Отошедшего Виллекье дружно высмеяли за мрачные причуды, затем обсудили недавнюю историю с Бюсси, который, застав любовницу за письмом к новому приятелю, швырнул в неверную чернильницей. Дама, уже отмытая от чернил, прошествовала мимо. Вслед за ней вышагивал Бюсси, снисходительно поглядывая на судорожно величавую фигуру потерпевшей. Он склонен был принимать восторги и поздравления по любому поводу и, пребывая в прекрасном настроении, сгреб мальчишек Можирона в охапку и рявкнул нечто потешно-казарменное, отчего Сен-Сюльпи захохотал, Симье демонстративно зажал нос, Можирон с тайной угрозой взглянул исподлобья, а мальчишки смылись от греха.

     - Прямо за мной крадется Алансон, - сообщил Бюсси. - Кто не спрятался, я не виноват...

     Франсуа, герцог Алансонский, в последнее время был невыносим, настроение у него было гнусное, виды на будущее - неутешительны. Брат-король не был склонен прощать его политические шалости и следил за каждым его шагом, Гизы замышляли его погибель, матушка была холодна, одна Марго была с ним в дружбе, волоча за собой воз собственных неприятностей. Франсуа удерживался на плаву, когда тонули более достойные и искушенные в политике люди, и до сих пор сохранял за собой почетную, многообещающую и опасную роль главы всех недовольных, но сейчас, из всех приятных занятий ему была доступна самая малость: изводить себя призраками грядущего величия с упорством развратника в одиночном заключении, издеваться над теми, кто послабее, лично, а остальным осторожно пакостить чужими руками.

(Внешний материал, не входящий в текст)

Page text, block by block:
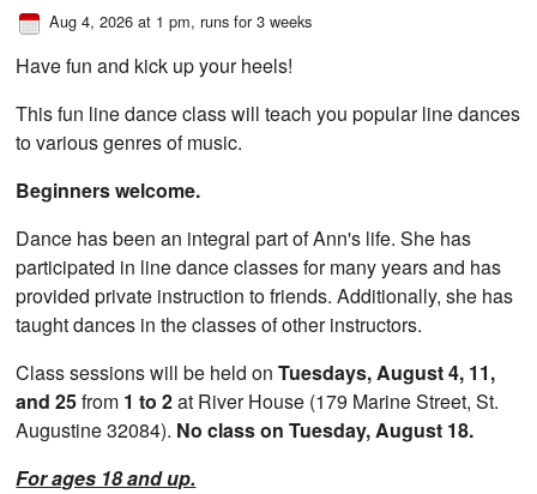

     - А, вот они где, милые мои друзья. Да, ибо друзья моего брата и мои друзья... - Нос герцога Алансонского свисал красно-сизой каплей, раздвоенный кончик бодро шевелился. Отодвинул Бове-Нанжи, он смерил взглядом Сен-Мегрена, унюхал Можирона, и - улыбка хорька на толстых губах. Сначала он привязался к Сен-Мегрену, связь которого с женой Гиза Екатериной Клевской теперь повсеместно обсуждалась:

     - Сколько вам платит наша богатая негритянка, чтобы вы ее ублажали, пока меченый рогоносец в отлучке? Вам, верно, нравится пережаренное мясо? Смотрите, если она родит младенца с вашим носом, не отвертитесь...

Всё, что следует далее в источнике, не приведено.